What is needed. Determine how many lines below contain the word "into", then write that number by itself.

*** Data supplied Section Begins ***

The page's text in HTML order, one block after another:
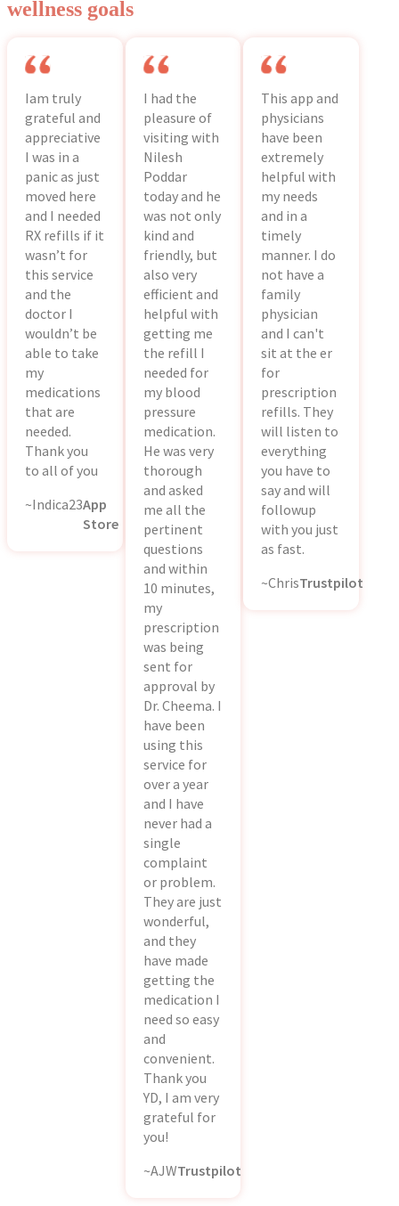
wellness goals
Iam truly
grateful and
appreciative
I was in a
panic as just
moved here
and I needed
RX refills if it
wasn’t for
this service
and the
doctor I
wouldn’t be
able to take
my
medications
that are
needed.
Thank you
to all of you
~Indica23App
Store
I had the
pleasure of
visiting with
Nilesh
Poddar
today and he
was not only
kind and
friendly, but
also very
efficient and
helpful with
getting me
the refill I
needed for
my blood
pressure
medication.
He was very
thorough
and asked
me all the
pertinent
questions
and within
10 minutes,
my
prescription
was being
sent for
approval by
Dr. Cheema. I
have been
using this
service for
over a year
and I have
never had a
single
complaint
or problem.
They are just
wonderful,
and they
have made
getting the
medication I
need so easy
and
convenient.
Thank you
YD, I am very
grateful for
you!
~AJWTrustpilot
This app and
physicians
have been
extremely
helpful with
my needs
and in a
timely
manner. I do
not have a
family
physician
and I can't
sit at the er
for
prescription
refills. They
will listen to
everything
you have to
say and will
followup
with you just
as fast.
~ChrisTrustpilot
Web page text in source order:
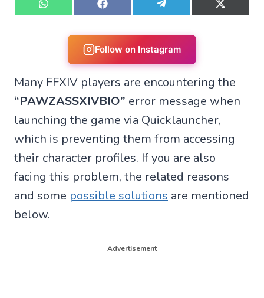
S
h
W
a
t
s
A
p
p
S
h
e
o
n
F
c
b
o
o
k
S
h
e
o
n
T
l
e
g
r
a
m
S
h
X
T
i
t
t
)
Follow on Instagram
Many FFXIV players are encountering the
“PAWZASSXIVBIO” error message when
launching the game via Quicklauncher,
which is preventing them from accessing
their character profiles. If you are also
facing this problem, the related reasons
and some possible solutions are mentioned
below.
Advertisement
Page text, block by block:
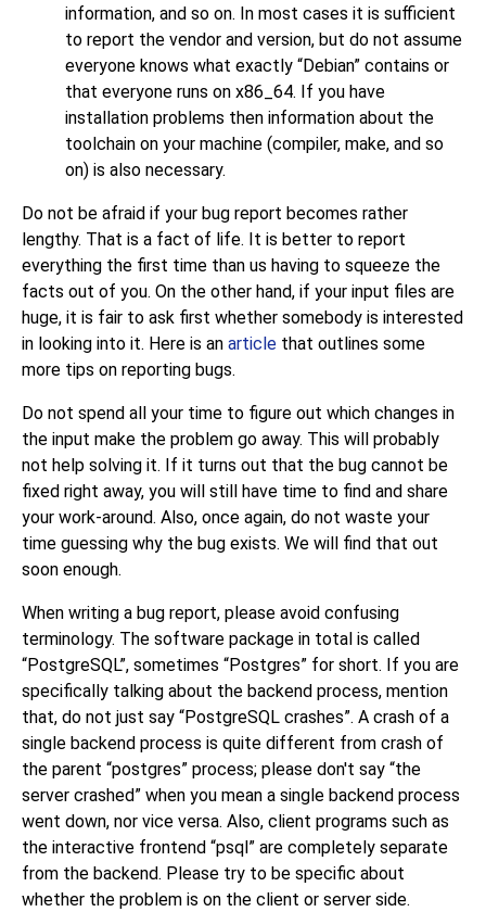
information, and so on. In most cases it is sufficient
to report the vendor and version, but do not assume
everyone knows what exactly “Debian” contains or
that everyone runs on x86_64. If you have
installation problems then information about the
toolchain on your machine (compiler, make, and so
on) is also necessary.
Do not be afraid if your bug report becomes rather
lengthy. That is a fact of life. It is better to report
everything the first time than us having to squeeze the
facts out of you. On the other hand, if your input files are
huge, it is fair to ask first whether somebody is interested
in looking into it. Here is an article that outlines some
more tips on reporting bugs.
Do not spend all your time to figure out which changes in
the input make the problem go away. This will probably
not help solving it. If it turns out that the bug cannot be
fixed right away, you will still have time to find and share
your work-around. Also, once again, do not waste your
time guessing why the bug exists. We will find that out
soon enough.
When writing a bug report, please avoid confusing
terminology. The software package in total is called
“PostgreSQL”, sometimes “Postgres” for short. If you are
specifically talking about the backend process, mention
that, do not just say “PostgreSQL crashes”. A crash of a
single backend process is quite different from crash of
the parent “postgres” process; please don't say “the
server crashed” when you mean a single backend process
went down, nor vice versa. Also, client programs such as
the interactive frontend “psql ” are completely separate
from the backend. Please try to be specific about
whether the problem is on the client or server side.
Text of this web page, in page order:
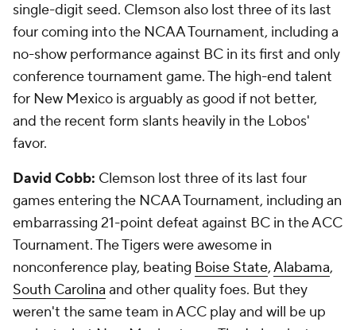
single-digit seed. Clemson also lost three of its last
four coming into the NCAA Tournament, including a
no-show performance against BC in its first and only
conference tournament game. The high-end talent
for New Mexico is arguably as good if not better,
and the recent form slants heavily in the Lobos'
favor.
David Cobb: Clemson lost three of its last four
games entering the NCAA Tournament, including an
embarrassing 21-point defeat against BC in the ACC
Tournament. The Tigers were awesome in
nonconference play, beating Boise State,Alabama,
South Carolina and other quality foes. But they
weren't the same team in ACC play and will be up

*** Data supplied Section Ends ***

Task output. 2